‘Low Tide’ Film Review: Coming-of-Age Tale About Buried Treasure Digs Up Promising Talent

Tribeca 2019: A first-time director and a young cast team up for a teen adventure that recalls the best of the 1980s

Last Updated: May 3, 2019 @ 1:05 PM

First-time filmmaker Kevin McMullin drew on his own background to tell a Jersey Shore story in “Low Tide,” and the personal connection shows. His coming-of-age tale doesn’t break new ground, but it does set the stage for continued potential.

McMullin was heavily inspired by both the setting and stories of his childhood, and convincingly blends the mix of menace and adventure found in films like “The Goonies” and “Stand by Me.”

He’s set his own movie somewhere around the mid-1980s, near Point Pleasant, New Jersey. It’s summer, and we can see immediately the clash between the suspicious “townies” and the vacationing “Bennies.” Most resentful among the locals is Red (Alex Neustaedter, “AXL”), who is both a few years older and a whole lot angrier than the teens he leads in undercover acts of class warfare.

Red, Alan (Keean Johnson, “Alita: Battle Angel”) and Smitty (Daniel Zolghadri, “Eighth Grade”) spend their nights breaking into summer homes and collecting whatever loot they can grab. But Alan starts having second thoughts once Red encourages him to bring his tween brother Peter (Jaeden Martell) along. (Martell previously starred in such films as “It” and “The Book of Henry” as Jaeden Lieberher.)

Alan’s crisis of conscience grows stronger when he falls for innocent beauty Mary (Kristine Froseth, “Sierra Burgess Is a Loser”), who’s visiting the shore from Connecticut. And when local police officer Sgt. Kent (Shea Whigham) delivers a stern warning, Alan knows he wants out.

The perfect opportunity arrives when the guys hit one last house, and Alan finds a bag of antique gold coins. He tries to keep this discovery a secret, enlisting Peter to help him bury the stash on a nearby island. Their plan is to slowly sell the coins off, which would make them rich beyond their dreams and change their lives unimaginably.

But, of course, nothing is that easy. Fate seems determined to decree that the boys were born to be townies, and that’s what they will remain. One obstacle after another complicates their fantasy, until it threatens to become a nightmare.

McMullin’s feel for the setting greatly enhances the story, as does evocative camerawork from Andrew Ellmaker, making his own impressive feature debut. But McMullin’s inexperience as both a writer and director does sometimes hold him back. We can see too much of his plotting laid out, as clearly as if he’d handed us a treasure map with an X at the center.

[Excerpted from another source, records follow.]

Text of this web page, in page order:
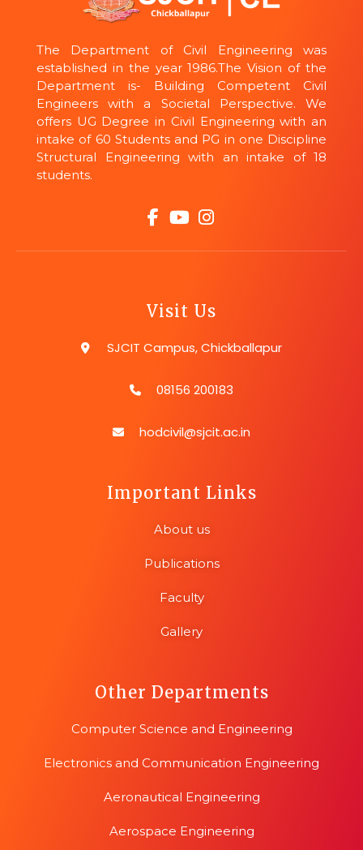
The Department of Civil Engineering was
established in the year 1986.The Vision of the
Department is- Building Competent Civil
Engineers with a Societal Perspective. We
offers UG Degree in Civil Engineering with an
intake of 60 Students and PG in one Discipline
Structural Engineering with an intake of 18
students.
Visit Us
SJCIT Campus, Chickballapur
08156 200183
hodcivil@sjcit.ac.in
Important Links
About us
Publications
Faculty
Gallery
Other Departments
Computer Science and Engineering
Electronics and Communication Engineering
Aeronautical Engineering
Aerospace Engineering
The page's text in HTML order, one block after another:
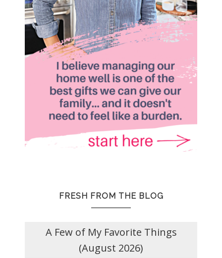
FRESH FROM THE BLOG
A Few of My Favorite Things
(August 2026)
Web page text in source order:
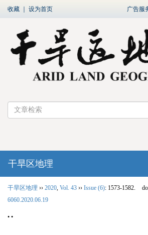
收藏 设为首页 广告服
干旱区地理
干旱区地理 ›› 2020 Vol. 43 ›› Issue (6): 1573-1582.
6060.2020.06.19
• •
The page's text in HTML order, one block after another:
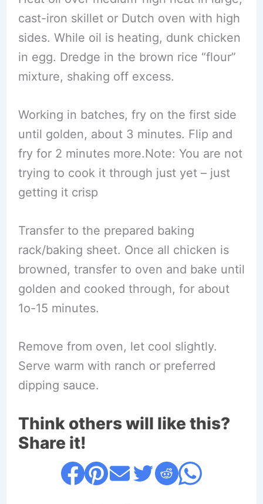
cast-iron skillet or Dutch oven with high
sides. While oil is heating, dunk chicken
in egg. Dredge in the brown rice “flour”
mixture, shaking off excess.
Working in batches, fry on the first side
until golden, about 3 minutes. Flip and
fry for 2 minutes more.Note: You are not
trying to cook it through just yet – just
getting it crisp
Transfer to the prepared baking
rack/baking sheet. Once all chicken is
browned, transfer to oven and bake until
golden and cooked through, for about
1o-15 minutes.
Remove from oven, let cool slightly.
Serve warm with ranch or preferred
dipping sauce.
Think others will like this?
Share it!

Some of the supporting characters also suffer from a noticeable lack of depth. Froseth gives her character as much soulfulness as she can, but there’s no escaping the feeling that Mary exists solely to reflect Alan’s experiences.

Neustaedter could have used stronger direction, as well. Red starts off acting like a hotheaded sociopath, so it’s really no surprise when he turns out to be, well, a hotheaded sociopath.

But the younger actors bring surprising dimensions to what should be overly-familiar roles. We understand Alan’s unmodulated mix of brash confidence and inexperienced confusion, even — especially — when he makes clearly terrible choices. We relate to Peter’s frustrations, as a smart and serious-minded kid who isn’t yet bogged down in adolescent madness.

Most interesting of all is Zolghadri, who really digs into Smitty’s complicated weirdness. From one direction, we see an innocent and intelligent kid in desperate need of guidance. From another, he’s already a dangerous lost cause. That we never land on either, and leave the movie wondering which direction he’ll take, speaks highly of both Zolghadri and his up-and-coming director.